TASK BRIEF: The entries below are to be copied exactly, with every picture left out.
RECORDS TO PROCESS: Begin
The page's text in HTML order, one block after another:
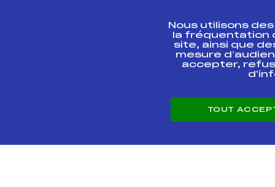
ESPACE PRESSE
Nous utilisons
la fréquentation
site, ainsi que
mesure
accepter,
TOUT
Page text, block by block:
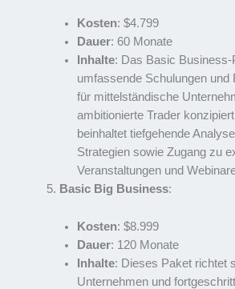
RECORDS TO PROCESS: End
SOLUTION TO THIS TASK:
The page's text in HTML order, one block after another:
ESPACE PRESSE
Nous utilisons
la fréquentation
site, ainsi que
mesure
accepter,
TOUT
Page text, block by block:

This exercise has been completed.